FIG. 7 is a diagram showing a configuration (interference exposure) when recording (creating) a hologram according to the embodiment of the present invention. Laser light is irradiated from the back side of the diffusing plate 51, and the object light Ob diffused forward is made incident from one surface of the hologram recording material 11. At that time, diffused light from each point of the diffusing plate 51 is diffused so as to illuminate at least the entire use region of the hologram recording material 11. Then, the reference light R condensed by the condensing optical system 52 is irradiated from the same surface of the hologram recording material 11. The focal position of the condensing optical system 5 is arranged so as to coincide with the divergence point of the irradiated light by the optical fiber 3 at the time of reproduction.

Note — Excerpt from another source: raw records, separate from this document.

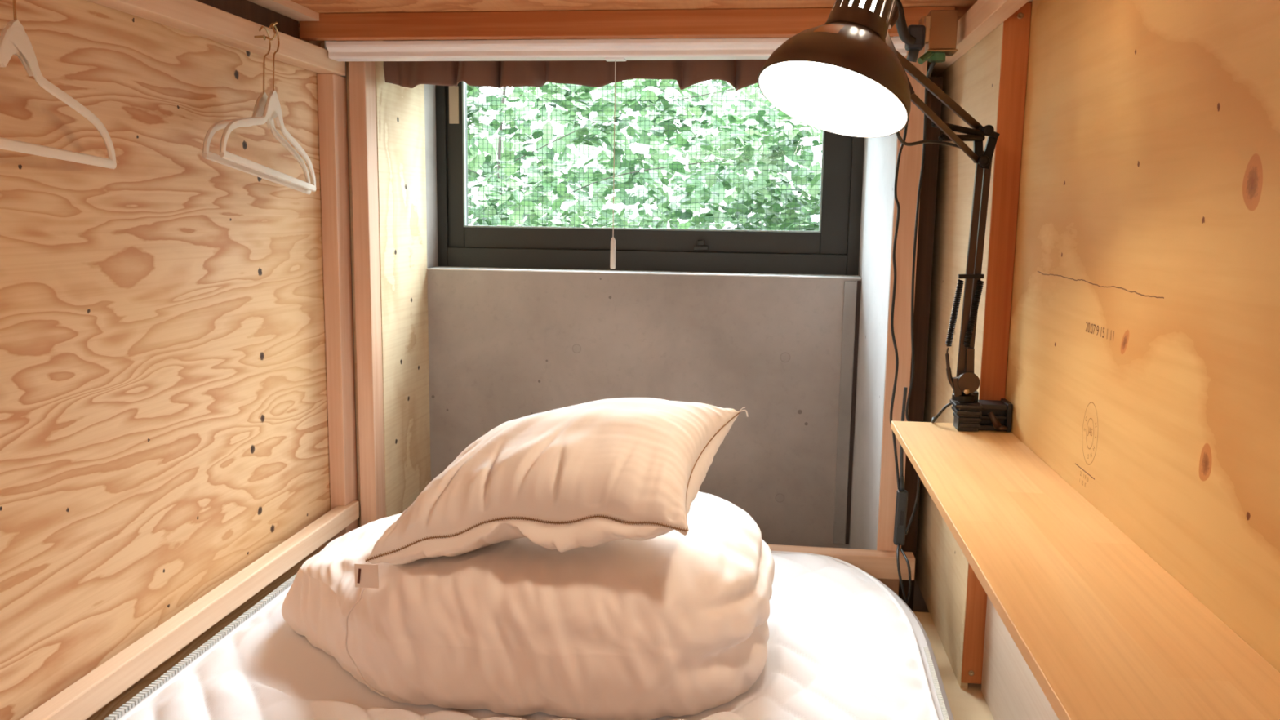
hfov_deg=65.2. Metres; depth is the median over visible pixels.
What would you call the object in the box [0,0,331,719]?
wall
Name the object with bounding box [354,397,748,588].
pillow
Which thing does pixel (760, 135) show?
foliage
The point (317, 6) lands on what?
ceiling
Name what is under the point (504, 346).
wall
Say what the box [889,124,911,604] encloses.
power cord
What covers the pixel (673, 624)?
duvet
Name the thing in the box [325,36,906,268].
roller blind
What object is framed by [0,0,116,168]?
clothes hanger
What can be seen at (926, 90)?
power cord
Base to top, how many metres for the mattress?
0.121 m
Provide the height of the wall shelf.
0.012 m
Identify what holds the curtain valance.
hanging from the ceiling
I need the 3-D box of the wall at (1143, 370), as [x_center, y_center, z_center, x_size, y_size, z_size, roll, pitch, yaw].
[0.431,0.215,0.638,0.051,1.302,3.100,2,8,7]
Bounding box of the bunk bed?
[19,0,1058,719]
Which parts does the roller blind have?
cord handle, pull cord
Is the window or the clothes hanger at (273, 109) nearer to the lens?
the clothes hanger at (273, 109)
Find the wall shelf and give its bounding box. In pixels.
[891,421,1279,719]
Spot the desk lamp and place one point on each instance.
(845, 75)
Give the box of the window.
[426,79,864,279]
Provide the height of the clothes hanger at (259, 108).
0.265 m
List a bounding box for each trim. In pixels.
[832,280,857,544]
[845,280,861,544]
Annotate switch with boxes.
[893,489,907,545]
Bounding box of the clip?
[895,0,931,62]
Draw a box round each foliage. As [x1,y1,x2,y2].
[466,79,822,231]
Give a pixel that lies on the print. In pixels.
(358, 569)
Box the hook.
[253,21,278,40]
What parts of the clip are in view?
lever
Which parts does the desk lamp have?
lamp shade, bulb, arm, arm
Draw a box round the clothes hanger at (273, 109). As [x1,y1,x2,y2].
[219,22,316,191]
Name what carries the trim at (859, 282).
attached to the wall at (504, 346)
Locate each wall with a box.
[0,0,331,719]
[324,40,928,612]
[374,40,431,516]
[848,133,897,550]
[915,0,1279,688]
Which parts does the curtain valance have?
curtain rod
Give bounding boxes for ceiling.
[290,0,977,20]
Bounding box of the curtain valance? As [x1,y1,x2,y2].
[382,37,767,90]
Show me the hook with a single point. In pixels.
(264, 37)
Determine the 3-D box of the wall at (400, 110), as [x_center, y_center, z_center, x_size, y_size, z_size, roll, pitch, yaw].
[-0.527,-0.033,2.230,0.015,1.302,0.285,2,8,7]
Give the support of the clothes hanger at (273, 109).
hanging from the hook
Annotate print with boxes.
[357,568,360,583]
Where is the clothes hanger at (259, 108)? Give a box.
[202,26,311,194]
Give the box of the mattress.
[104,551,954,719]
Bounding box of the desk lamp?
[757,0,1013,431]
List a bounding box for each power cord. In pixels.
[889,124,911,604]
[905,88,927,534]
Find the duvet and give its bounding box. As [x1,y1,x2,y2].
[281,491,774,719]

The object light Ob and the reference light R are simultaneously incident and interfered in the hologram recording material 11. The hologram recording material 11 is subjected to post-processing such as heating and ultraviolet irradiation to produce a transmission hologram that reproduces the diffuser plate image at the same position at each point on the surface.

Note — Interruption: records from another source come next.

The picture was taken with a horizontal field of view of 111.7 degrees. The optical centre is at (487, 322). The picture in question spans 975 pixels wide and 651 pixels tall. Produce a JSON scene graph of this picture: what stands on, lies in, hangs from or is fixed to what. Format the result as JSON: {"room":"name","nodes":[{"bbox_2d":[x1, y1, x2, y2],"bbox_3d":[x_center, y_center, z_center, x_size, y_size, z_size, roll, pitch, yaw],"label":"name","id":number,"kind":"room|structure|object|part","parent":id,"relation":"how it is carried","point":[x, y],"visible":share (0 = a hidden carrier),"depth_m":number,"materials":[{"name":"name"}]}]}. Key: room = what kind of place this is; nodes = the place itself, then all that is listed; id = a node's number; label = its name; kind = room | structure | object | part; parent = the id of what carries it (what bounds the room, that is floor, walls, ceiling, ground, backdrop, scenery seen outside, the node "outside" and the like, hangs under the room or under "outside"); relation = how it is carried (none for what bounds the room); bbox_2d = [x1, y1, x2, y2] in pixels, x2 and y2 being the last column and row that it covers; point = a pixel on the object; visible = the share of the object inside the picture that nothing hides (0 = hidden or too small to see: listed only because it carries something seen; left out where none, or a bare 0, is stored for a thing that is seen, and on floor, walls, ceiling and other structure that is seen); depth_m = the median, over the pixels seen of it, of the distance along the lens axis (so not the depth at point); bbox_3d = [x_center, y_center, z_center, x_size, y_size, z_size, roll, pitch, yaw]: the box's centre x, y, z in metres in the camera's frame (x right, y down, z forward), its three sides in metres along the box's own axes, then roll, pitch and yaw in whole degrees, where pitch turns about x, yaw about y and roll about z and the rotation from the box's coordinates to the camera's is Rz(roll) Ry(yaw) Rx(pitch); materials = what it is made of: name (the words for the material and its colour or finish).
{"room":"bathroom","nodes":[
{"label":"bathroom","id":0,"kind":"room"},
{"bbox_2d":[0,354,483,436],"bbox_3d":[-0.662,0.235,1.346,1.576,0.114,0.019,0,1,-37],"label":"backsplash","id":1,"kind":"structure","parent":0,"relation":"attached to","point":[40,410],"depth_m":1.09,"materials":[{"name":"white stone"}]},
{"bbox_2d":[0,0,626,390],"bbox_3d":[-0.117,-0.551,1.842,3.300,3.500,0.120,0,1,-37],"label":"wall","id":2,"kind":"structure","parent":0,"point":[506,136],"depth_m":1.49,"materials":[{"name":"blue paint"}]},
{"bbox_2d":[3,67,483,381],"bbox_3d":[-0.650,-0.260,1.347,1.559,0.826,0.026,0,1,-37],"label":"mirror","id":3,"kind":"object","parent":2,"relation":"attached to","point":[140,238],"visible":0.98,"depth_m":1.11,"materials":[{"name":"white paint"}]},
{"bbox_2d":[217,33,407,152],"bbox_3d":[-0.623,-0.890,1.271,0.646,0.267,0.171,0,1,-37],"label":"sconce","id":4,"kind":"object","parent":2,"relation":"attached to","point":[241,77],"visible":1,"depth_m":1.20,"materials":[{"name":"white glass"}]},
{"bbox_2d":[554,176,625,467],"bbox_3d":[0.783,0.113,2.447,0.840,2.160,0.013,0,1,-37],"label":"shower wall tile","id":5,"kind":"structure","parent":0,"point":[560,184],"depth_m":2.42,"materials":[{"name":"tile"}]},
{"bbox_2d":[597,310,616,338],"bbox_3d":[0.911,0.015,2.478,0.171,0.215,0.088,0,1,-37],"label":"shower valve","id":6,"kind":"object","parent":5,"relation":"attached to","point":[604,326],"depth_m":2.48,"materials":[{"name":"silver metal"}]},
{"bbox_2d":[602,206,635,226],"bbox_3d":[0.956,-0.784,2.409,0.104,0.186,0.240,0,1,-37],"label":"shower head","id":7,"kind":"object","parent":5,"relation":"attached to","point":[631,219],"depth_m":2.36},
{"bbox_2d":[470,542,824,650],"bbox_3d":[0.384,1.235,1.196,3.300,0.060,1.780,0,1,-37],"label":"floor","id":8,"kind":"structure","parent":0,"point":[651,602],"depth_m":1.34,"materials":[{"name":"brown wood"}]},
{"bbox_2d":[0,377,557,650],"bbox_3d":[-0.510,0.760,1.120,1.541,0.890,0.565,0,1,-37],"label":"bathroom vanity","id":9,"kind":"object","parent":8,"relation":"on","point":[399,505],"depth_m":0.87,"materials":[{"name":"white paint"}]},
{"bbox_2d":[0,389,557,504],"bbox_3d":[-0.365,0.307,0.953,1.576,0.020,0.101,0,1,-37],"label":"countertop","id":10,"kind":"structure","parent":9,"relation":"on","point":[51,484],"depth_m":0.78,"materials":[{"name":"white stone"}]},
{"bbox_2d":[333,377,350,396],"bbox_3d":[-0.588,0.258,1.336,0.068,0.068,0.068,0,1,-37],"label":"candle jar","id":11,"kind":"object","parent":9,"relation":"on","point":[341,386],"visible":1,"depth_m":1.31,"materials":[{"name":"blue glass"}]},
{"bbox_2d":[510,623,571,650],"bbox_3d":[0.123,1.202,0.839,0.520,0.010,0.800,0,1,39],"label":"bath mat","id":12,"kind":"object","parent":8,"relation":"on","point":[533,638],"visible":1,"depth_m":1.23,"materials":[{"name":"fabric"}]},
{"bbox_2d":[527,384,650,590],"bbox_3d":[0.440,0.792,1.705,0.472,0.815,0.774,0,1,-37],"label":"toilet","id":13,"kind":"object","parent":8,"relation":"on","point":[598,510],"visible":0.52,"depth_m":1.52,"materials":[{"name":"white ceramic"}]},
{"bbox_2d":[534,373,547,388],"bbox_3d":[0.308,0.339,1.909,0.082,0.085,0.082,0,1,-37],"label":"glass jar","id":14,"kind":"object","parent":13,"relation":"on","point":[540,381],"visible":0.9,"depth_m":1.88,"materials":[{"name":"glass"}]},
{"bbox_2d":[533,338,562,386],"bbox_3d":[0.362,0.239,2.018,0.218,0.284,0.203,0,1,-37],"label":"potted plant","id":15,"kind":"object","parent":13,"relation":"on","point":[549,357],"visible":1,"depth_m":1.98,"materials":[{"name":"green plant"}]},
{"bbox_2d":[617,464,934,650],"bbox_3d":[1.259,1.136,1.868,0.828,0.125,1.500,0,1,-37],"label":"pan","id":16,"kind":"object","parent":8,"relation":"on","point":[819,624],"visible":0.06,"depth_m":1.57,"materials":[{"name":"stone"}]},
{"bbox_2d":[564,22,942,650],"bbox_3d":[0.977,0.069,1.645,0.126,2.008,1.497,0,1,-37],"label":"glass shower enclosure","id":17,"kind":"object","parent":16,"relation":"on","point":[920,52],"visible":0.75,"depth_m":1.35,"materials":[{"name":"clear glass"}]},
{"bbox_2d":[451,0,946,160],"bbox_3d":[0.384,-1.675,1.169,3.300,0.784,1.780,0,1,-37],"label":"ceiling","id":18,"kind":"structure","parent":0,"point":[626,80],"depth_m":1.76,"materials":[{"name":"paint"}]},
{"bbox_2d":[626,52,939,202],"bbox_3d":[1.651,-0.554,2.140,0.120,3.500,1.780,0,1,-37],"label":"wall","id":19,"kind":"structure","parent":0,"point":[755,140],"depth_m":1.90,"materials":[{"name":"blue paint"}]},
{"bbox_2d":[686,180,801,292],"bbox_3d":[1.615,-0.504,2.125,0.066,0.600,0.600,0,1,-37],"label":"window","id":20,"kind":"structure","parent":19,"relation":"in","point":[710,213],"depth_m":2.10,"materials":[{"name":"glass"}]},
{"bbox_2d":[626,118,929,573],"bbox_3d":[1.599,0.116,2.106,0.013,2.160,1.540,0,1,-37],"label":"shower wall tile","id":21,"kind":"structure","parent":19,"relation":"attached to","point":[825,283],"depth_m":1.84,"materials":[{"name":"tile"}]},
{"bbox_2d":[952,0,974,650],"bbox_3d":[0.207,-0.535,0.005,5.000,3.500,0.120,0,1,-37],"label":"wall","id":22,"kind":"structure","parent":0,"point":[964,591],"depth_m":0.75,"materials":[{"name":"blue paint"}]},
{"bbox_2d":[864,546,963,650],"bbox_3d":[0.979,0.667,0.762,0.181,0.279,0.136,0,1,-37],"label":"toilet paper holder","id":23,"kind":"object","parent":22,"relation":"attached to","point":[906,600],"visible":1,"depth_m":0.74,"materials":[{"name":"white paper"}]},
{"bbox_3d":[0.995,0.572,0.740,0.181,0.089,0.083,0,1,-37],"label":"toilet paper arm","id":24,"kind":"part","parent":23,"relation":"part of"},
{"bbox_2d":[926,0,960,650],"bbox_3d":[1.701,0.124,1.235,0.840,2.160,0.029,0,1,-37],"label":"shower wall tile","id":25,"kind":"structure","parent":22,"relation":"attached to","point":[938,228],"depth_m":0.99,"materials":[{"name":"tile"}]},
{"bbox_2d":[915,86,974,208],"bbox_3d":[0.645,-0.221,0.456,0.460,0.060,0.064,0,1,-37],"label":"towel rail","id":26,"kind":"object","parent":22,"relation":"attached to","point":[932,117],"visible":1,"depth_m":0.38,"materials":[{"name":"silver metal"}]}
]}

  The created hologram may be mounted on the backlight device by arranging it for each unit backlight. However, the created hologram covers one surface of the backlight device as shown in FIG. It is preferable to arrange in an array on the material, expose the recording material, and create a single hologram on which a plurality of regions for reproducing the diffusion plate image are formed. Compared with the case where a plurality of holograms are arranged, it is not necessary to position each hologram. Furthermore, it becomes possible to improve productivity by duplicating this hologram.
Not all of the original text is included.